One of the major reforms embodied in the 1970 Act was the creation of a new form of heritable security—the standard security—which, with effect from November 29, 1970, replaced all other methods of securing loans over heritable property in Scotland. The provisions of the Act before you to-day for amendment are those contained in Section 11(3), Section 18(1), and standard condition 11(1) in Schedule 3. The effect of these provisions, taken together, is to confer upon the debtor in every standard security an absolute statutory right to redeem the security on giving the creditor two months' notice of his intention to do so. This right cannot be varied, and it is impossible for either party in the security to contract out of it.

The inflexibility of these provisions has had unhappy results for the flow of capital into Scottish commerce and industry. Many industrial lenders rely heavily for the successful management of their affairs on an ability to negotiate fixed term loans with people who borrow from them: these are loans in which the borrower will not make repayment before a fixed time, the lender thus being assured of income by way of interest on the loan at a fixed rate over a fixed period. Under the provisions of the 1970 Act the lender has now to guarantee that this income will not suddenly cease when borrowers, who may perhaps have found cheaper rates of interest elsewhere, redeem their loans at short notice. In these circumstances, industrial lenders are extremely reluctant to lend at all on the basis of a standard security and a disturbing number of Scottish firms are prevented from obtaining the long-term finance on which they depend. This fact has been brought home to us in pressing representations from all sides of Scottish industry and commerce—lenders and borrowers alike—from the legal profession and from Members of Parliament. They stress that commercial lending has ground almost to a halt, at a time when credit is vital to Scotland's survival as a competitive trading nation. There are two particularly serious aspects of this crisis. First, its harshest impact is on the small firms, including one-man businesses, who cannot afford to wait for their credit or look to other sources. Secondly, it handicaps Scottish firms in competition for credit with their English counterparts, for in England, I regret to say, there is no such rigid restriction on the making of agreement on fixed-term loans. All these considerations have led the Government to act and to act quickly. The Bill now before the House is brief, but I think it is effective.

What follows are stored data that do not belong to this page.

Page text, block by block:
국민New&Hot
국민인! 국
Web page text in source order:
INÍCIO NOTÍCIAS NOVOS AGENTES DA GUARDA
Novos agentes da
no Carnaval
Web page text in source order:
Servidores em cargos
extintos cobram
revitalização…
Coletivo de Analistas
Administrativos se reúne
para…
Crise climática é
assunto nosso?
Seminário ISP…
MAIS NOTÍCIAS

I should like to turn now to its provisions, which of course have to be read with the Conveyancing and Feudal Reform (Scotland) Act 1970. Clause 1 makes a number of detailed amendments to the provisions of the 1970 Act which relate to redemption of the standard security. The key amendments are those to Section 11(3), Section 18(1) and standard condition 11(1) in Schedule 3. These amendments all hang together; and the core of the change which we are seeking to make lies in Clause 1(c), which provides for a new Section 18(1A): the new Section 18(1A) would have the effect of making the debtor's right to redeem at two months' notice subject to any agreement to the contrary. Such an agreement could be made either when the security was granted in the first place or at any time subsequently. The other provisions of Clause 1 are consequential on the fundamental change effected by the key provisions to which I have referred.

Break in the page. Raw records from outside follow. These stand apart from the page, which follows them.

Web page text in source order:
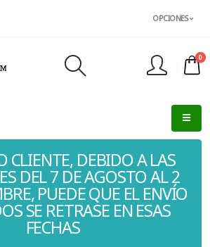
OPCIONES
0
CLIENTE, DEBIDO A LAS
DEL 7 DE AGOSTO AL 2
PUEDE QUE EL ENVÍO
SE RETRASE EN ESAS
FECHAS
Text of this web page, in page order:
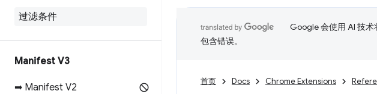
Manifest V3
➡ Manifest V2
Google 会使用 AI 技
包含错误。
首页 Docs Chrome Extensions
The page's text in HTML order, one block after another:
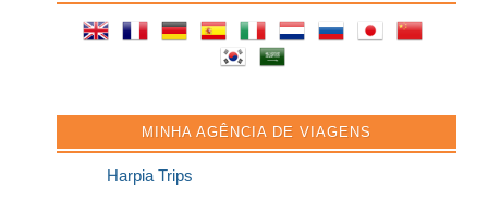
MINHA AGÊNCIA DE VIAGENS
Harpia Trips
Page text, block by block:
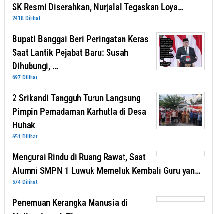
SK Resmi Diserahkan, Nurjalal Tegaskan Loya…
2418 Dilihat
Bupati Banggai Beri Peringatan Keras
Saat Lantik Pejabat Baru: Susah
Dihubungi, …
697 Dilihat
2 Srikandi Tangguh Turun Langsung
Pimpin Pemadaman Karhutla di Desa
Huhak
651 Dilihat
Mengurai Rindu di Ruang Rawat, Saat
Alumni SMPN 1 Luwuk Memeluk Kembali Guru yan…
574 Dilihat
Penemuan Kerangka Manusia di
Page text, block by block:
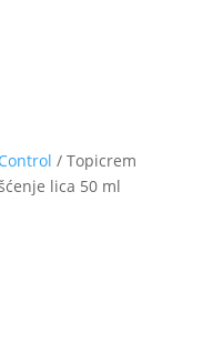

Clause 2 deals with the operation in Scotland of Section 89 of the Companies Act 1948. That section made lawful, among other things, the creation of debentures in a form which made them irredeemable securities. Since such debentures can be heritable securities, the 1970 Act might have been considered to be in conflict with the provisions enacted by Parliament in the 1948 Act. The opportunity is being taken in this clause to resolve any doubts on the matter. The clause provides that the 1970 Act does not affect and has never affected Section 89 in its operation in Scotland. Clause 3 is directed at heritable securities granted and recorded in the period between November 29, 1970 and the passing of the present Bill into law. The provisions of the clause make it possible for the redemption provisions in such securities to be altered in accordance with the provisions of the Bill. Any such alteration can of course be made only if both the debtor and the creditor agree that it should be made. Clause 4 contains provisions of the usual kind as to citation and construction.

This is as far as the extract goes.